New Nuclear Waste Battery Can Run For 5000 Years

A British team has built a prototype “nuclear waste battery” that can keep producing electricity for more than 5,000 years by using carbon-14—an isotope found in graphite waste from nuclear reactors. The core idea is to turn a long-lived radioactive material into a direct source of electrical power, avoiding the inefficiency of older nuclear batteries that first convert decay heat into electricity.

The battery centers on carbon-14, a radioactive isotope created inside reactor cores’ graphite shielding. Carbon-14 decays with a half-life of about 5,700 years, emitting an electron as it transforms. Arkanite, a spin-off from the University of Bristol, has reportedly made a device from carbon-14 and claims a runtime exceeding 5,000 years. The approach is described as a “better voltaic battery,” aiming to convert the randomness of radioactive decay into a directed electric flow using engineered crystal structures. The concept relies on creating two different layers with distinct arrangements so that decay events preferentially drive electrons in one direction rather than merely generating heat.

The prototype’s construction details are not fully public—there are no technical reports shared in the account—so the manufacturing steps are inferred. One plausible route involves separating carbon-14 from stable carbon, then combining it with other elements (suggested examples include nitrogen and phosphorus) and depositing the resulting material as layered structures on a surface. Because stray electrons could be hazardous, the design also requires shielding around the battery, though the radiation type is described as relatively straightforward to contain (with the practical caveat that people shouldn’t handle it casually).

Despite the striking longevity, the power output is extremely small—likely below a microwatt. That means the battery is not a replacement for laptops or mainstream electronics; powering a laptop would require on the order of 100 million such units. The low wattage also helps explain why nuclear energy density claims don’t translate directly: nuclear power plants rely on controlled fission chain reactions, while these batteries draw only from slow radioactive decay.
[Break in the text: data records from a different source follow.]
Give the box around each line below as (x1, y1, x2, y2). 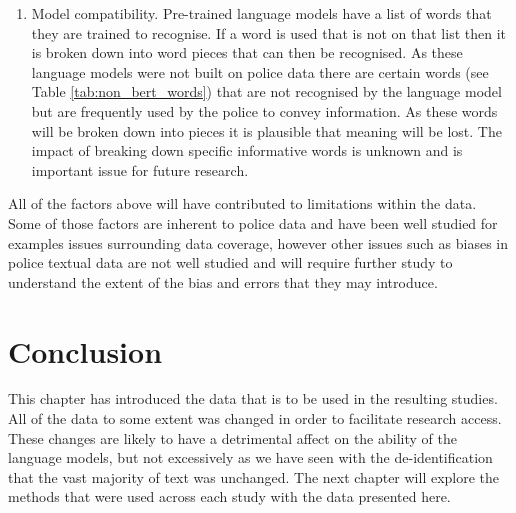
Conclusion (8, 330, 163, 371)
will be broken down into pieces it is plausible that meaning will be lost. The (31, 120, 502, 141)
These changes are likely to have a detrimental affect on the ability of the (8, 427, 457, 448)
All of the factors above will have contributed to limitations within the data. (8, 193, 477, 214)
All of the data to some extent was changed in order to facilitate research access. (8, 408, 502, 429)
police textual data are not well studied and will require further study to (8, 252, 453, 273)
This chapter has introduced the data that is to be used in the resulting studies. (8, 388, 498, 409)
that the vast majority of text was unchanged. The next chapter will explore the (8, 466, 500, 487)
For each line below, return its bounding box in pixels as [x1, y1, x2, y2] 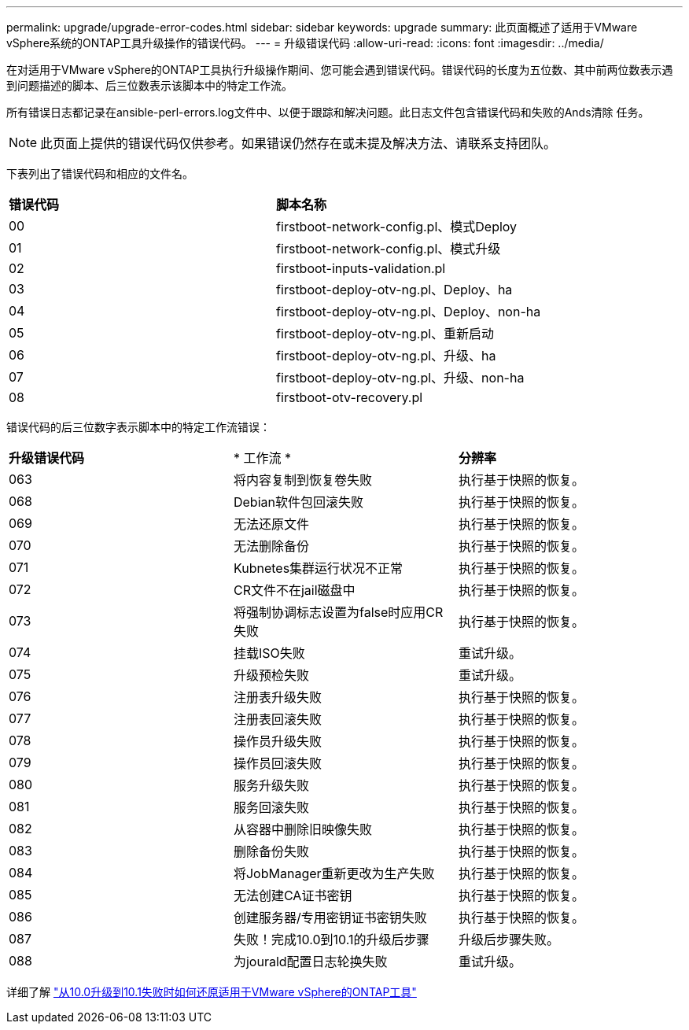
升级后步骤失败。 [458, 932, 559, 947]
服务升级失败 [233, 777, 309, 793]
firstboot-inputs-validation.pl [276, 260, 446, 276]
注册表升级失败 [233, 689, 322, 705]
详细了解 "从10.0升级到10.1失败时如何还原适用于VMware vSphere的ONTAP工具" [6, 985, 417, 999]
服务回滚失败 [233, 799, 309, 815]
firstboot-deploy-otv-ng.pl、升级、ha [276, 348, 496, 364]
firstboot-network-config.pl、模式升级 [276, 241, 501, 257]
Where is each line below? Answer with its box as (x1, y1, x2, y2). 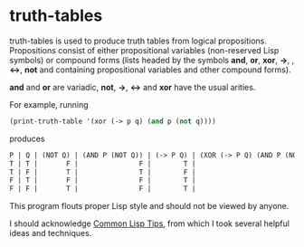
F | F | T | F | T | (9, 185, 196, 194)
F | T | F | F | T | (9, 176, 196, 185)
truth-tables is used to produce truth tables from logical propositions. (9, 35, 267, 46)
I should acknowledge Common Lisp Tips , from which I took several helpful (9, 218, 290, 229)
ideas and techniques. (9, 228, 92, 239)
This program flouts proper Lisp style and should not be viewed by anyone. (9, 201, 290, 212)
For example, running (9, 99, 89, 109)
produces (9, 133, 45, 144)
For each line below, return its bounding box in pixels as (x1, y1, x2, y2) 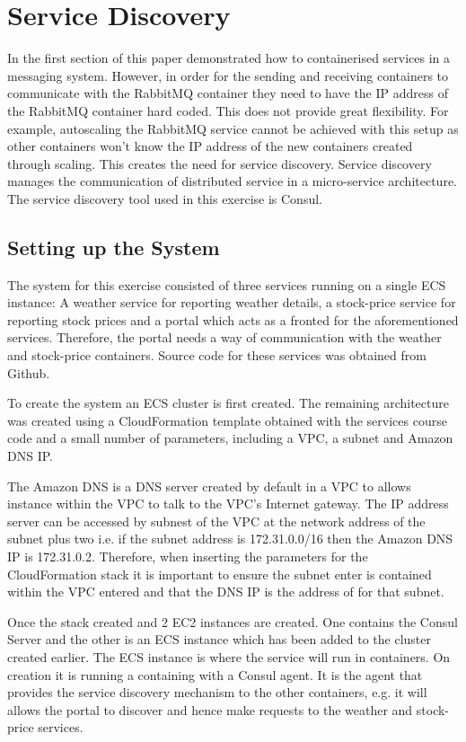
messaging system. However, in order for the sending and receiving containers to (7, 66, 449, 84)
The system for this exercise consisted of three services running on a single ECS (7, 275, 446, 294)
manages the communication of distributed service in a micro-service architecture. (7, 172, 458, 190)
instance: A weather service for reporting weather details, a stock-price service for (7, 293, 456, 312)
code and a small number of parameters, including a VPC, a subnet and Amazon (7, 428, 453, 447)
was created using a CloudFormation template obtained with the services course (7, 411, 447, 429)
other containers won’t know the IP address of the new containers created (7, 137, 413, 155)
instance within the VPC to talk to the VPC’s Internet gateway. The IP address (7, 494, 449, 513)
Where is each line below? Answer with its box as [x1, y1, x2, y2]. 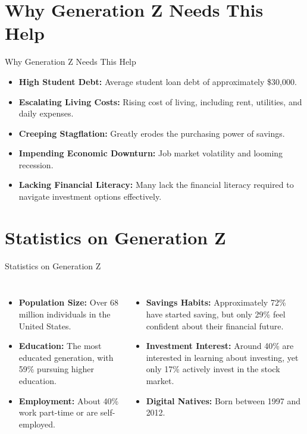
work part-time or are [18, 406, 98, 419]
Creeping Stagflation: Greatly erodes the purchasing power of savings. [18, 127, 285, 139]
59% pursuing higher [18, 363, 94, 375]
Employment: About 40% [18, 394, 119, 407]
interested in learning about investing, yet [146, 351, 299, 363]
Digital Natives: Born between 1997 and [146, 394, 301, 407]
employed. [18, 417, 55, 430]
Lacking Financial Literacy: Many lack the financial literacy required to [18, 178, 294, 191]
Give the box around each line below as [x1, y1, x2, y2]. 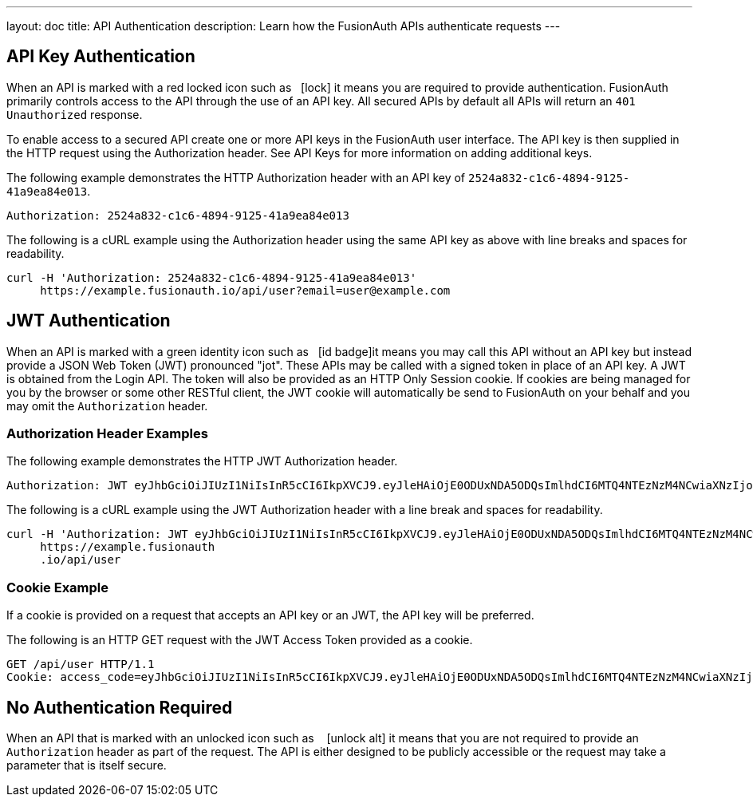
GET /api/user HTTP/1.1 [6, 658, 155, 671]
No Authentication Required [6, 697, 233, 718]
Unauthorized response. [6, 107, 143, 121]
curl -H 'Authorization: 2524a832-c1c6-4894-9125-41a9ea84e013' [6, 271, 417, 284]
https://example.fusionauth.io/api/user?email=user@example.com [40, 283, 451, 297]
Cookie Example [6, 579, 109, 595]
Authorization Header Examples [6, 425, 208, 442]
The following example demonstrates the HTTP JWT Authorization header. [6, 454, 398, 469]
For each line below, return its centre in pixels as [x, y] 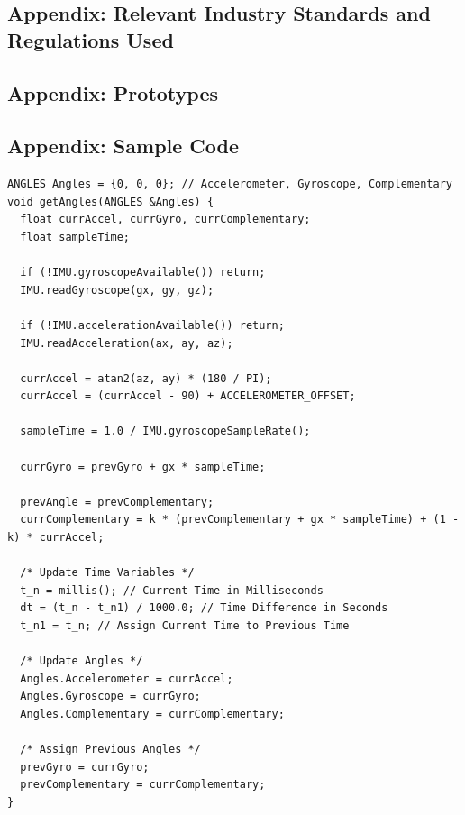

Where the technology could matter is in applications that prize decades-long operation over high power. The long lifetime makes it attractive for medical implants that need continuous monitoring or regulation, such as devices that can trigger alarms or modulate signals related to pain or heart rhythm. In space, tiny sensors on long missions could stay active for years without maintenance. On Earth, similar low-power sources could support remote environmental monitoring, including seafloor systems tracking ocean currents.

The carbon-14 battery is not the first nuclear battery. The American company City Labs has sold tritium-based nuclear batteries for years. Tritium has a shorter half-life of about 12 years, but those devices can produce up to roughly 100 microwatts—far more than the carbon-14 prototype—making them useful for remote sensors that can be serviced on a shorter cycle. City Labs’ batteries are already deployed in wilderness weather stations and other hard-to-reach monitoring setups.

Overall, the development highlights a broader push to make long-lived radioactive sources practical again—less about powering everything, more about enabling devices that must keep running when replacement is impossible.